Le roi dom João II avait attribué la sphère armillaire comme devise à dom Manuel. Au cours du XVIe siècle, on la trouve dans divers livres d’au moins quatre imprimeurs du Portugal, accompagnée des mots Spera in Deo et fac bonitatem (Psaume 37,3 de la Vulgate), ou simplement Spera in Deo. Elle fut aussi utilisée, de manière indépendante, par plusieurs imprimeurs non portugais à Paris et à Venise. Toutefois, alors que ces maîtres-imprimeurs l’avaient peut-être choisie pour des raisons esthétiques, Usque, comme on l’admet généralement, entendait ainsi affirmer ses origines portugaises.

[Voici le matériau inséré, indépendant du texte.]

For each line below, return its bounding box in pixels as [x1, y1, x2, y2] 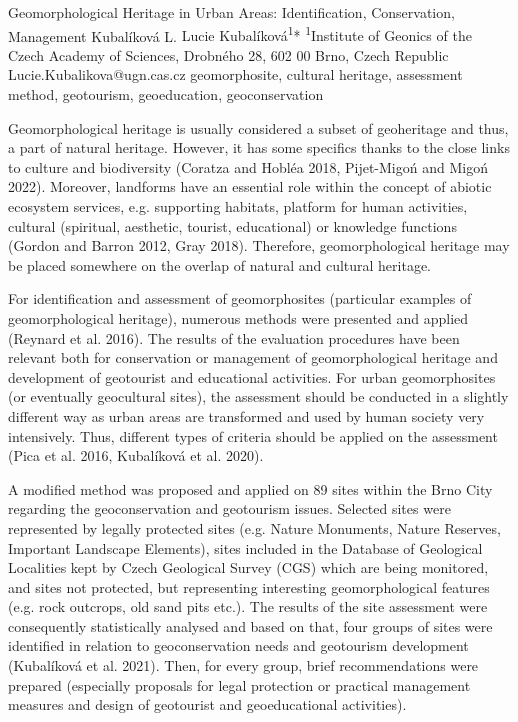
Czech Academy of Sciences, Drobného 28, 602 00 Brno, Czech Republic [8, 44, 449, 65]
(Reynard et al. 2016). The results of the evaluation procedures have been [8, 327, 460, 348]
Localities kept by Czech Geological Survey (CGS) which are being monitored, [8, 557, 489, 578]
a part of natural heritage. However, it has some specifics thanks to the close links [8, 137, 510, 158]
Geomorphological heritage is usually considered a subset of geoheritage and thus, [8, 117, 509, 138]
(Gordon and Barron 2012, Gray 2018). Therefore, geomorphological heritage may [8, 235, 510, 256]
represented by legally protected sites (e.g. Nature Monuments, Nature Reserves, [8, 517, 501, 538]
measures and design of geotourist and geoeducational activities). [8, 694, 407, 715]
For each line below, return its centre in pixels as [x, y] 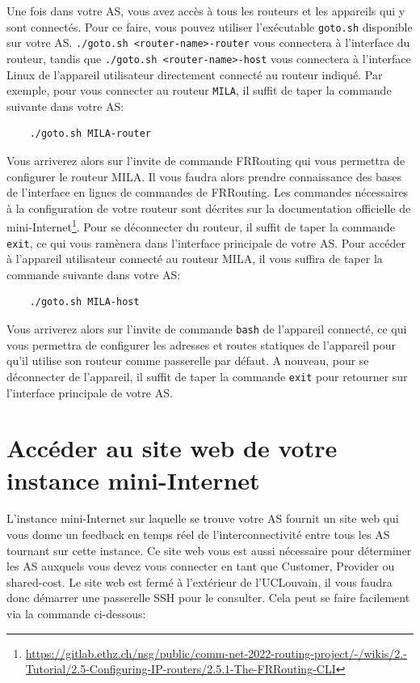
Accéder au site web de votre [172, 448]
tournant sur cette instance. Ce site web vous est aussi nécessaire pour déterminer [209, 550]
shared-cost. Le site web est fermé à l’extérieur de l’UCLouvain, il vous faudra [199, 581]
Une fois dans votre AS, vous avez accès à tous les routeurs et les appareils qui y [206, 11]
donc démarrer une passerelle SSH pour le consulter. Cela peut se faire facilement [208, 598]
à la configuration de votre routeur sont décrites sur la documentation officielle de [209, 208]
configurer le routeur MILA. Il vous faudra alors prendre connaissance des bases [204, 176]
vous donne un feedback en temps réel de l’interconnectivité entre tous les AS [198, 535]
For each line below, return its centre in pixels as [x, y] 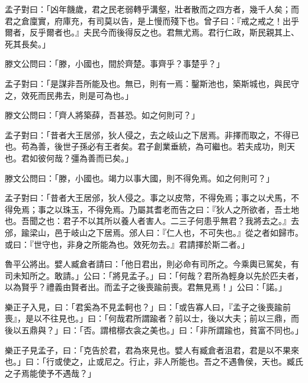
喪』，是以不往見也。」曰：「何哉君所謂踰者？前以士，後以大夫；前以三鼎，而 [152, 318]
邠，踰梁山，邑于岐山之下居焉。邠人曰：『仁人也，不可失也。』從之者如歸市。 [154, 232]
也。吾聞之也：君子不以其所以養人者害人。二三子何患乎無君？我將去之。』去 [152, 221]
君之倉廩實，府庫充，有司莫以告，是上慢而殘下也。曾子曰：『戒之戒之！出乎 [152, 20]
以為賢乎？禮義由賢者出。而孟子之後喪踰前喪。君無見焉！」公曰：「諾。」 [146, 287]
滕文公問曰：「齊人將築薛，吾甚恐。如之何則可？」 [102, 115]
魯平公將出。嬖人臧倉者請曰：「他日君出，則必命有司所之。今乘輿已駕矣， [148, 264]
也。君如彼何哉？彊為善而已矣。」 [69, 158]
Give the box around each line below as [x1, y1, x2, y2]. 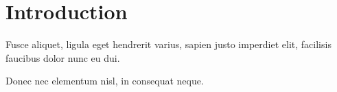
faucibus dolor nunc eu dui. [5, 50, 120, 65]
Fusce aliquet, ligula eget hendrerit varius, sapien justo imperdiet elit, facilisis [5, 37, 332, 51]
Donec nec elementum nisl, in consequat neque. [5, 73, 204, 88]
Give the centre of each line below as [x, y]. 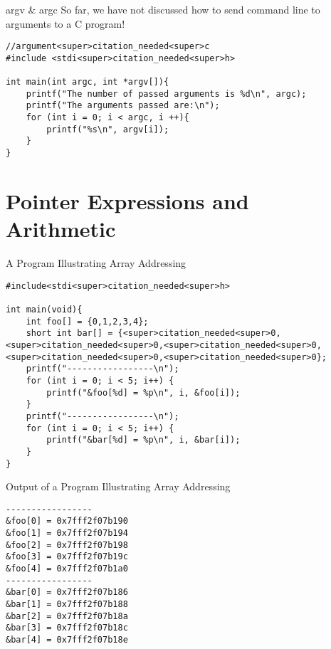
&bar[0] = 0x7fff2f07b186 [67, 592]
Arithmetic [61, 229]
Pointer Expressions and [127, 200]
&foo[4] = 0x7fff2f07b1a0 [67, 569]
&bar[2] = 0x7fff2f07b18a [67, 616]
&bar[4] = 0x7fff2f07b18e [67, 639]
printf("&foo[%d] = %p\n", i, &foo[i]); [143, 392]
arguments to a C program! [65, 23]
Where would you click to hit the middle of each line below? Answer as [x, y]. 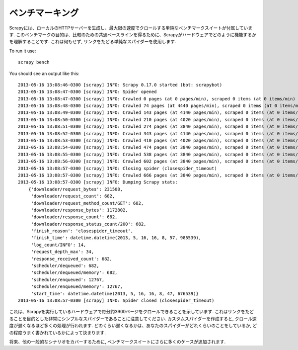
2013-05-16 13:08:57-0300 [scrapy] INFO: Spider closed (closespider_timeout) [116, 301]
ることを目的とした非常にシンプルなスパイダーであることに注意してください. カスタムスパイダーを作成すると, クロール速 [133, 319]
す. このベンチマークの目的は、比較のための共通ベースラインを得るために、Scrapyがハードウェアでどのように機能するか [133, 34]
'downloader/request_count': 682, [73, 196]
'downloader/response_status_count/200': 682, [89, 224]
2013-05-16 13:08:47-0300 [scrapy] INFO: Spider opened [87, 92]
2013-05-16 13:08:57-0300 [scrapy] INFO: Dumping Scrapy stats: [98, 182]
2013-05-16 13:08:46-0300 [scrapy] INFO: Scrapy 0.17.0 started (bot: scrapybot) [120, 85]
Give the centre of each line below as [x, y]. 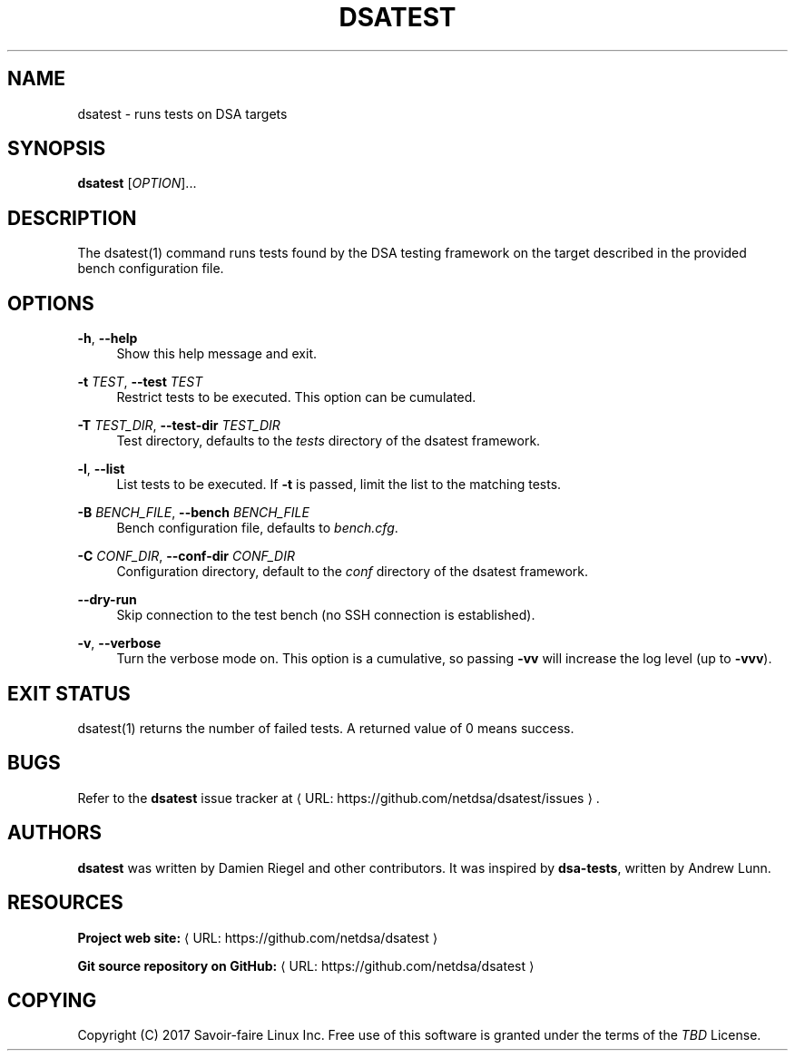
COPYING [52, 1000]
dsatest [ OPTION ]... [137, 183]
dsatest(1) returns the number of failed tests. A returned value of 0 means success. [326, 728]
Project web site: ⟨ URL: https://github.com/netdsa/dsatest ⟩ [258, 937]
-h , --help [108, 338]
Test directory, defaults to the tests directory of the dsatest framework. [329, 441]
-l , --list [101, 469]
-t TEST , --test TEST [140, 382]
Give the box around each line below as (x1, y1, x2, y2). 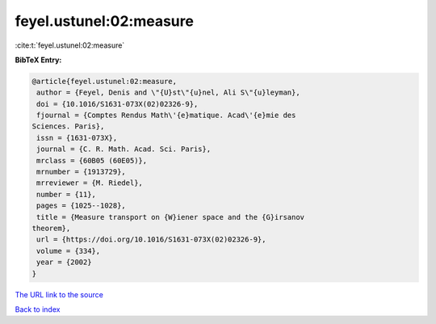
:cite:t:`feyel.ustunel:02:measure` (15, 40, 125, 50)
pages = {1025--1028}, (36, 201, 127, 210)
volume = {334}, (36, 246, 101, 255)
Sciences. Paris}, (31, 122, 105, 131)
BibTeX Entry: (15, 55, 62, 65)
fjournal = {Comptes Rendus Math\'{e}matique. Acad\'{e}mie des (36, 111, 296, 120)
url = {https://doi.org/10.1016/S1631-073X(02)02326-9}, (36, 235, 266, 244)
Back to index (15, 304, 61, 314)

Mais n’était-ce que cela ? Il est dans la nature des symboles d’incarner simultanément plusieurs strates de signification. Le fait même que la sphère armillaire apparaisse déjà sur le navire de la Bible de Ferrare devrait nous alerter : ne revêt-elle pas aussi une dimension juive ? Et, de fait, nous sommes ici en présence d’une spectaculaire image renversée. Cet emblème, qui symbolisait l’ère des grandes découvertes du Portugal et ses glorieuses ambitions, devient, entre les mains d’Usque, un symbole des plus récentes errances du peuple juif qui, ballotté par la tempête de ses infortunes, espère trouver un havre de paix. Dans les livres imprimés en espagnol et en portugais par Usque, la devise, inscrite sur un mince rubban aux extrémités enroulées, est devenue In Te Domine spes mea (Psaumes 71, 5). La sphère armillaire est flanquée de part et d’autre de son support des deux initiales « A » et « V » (Abraham Usque). Dans les livres en hébreu, la composition est plus complexe. Le phylactère porte ce verset inscrit en caractères hébraïques :
« J’espère en l’Éternel, mon âme est pleine d’espoir, et j’ai toute confiance en sa parole » (Psaumes 130, 5). Les initiales d’Usque figurent encore en caractères latins. Des deux côtés du rectangle vertical qui encadre la sphère, lui-même parfois placé à l’intérieur d’une bordure architecturale, Usque insère ce verset :
« Ceux qui mettent leur espoir en Dieu acquièrent de nouvelles forces, ils prennent le rapide essor des aigles ; ils courent et ne sont pas fatigués, ils vont et ne se lassent point.» (Is 40, 31). Bien qu’on le présente souvent comme imprimeur, Usque était aussi éditeur. À ce titre, il employait des ouvriers chargés des presses et des relecteurs. Ainsi, le texte du tout premier livre en hébreu qui sortit de ses presses le 9 Elul 5313 (19 août 1553), Hoshanot le-Sukkot (Hymnes et prières pour la fête des Tabernacles, avec un commentaire de Simon ben Zemah Duran) fut préparé par Isaac Alhakim.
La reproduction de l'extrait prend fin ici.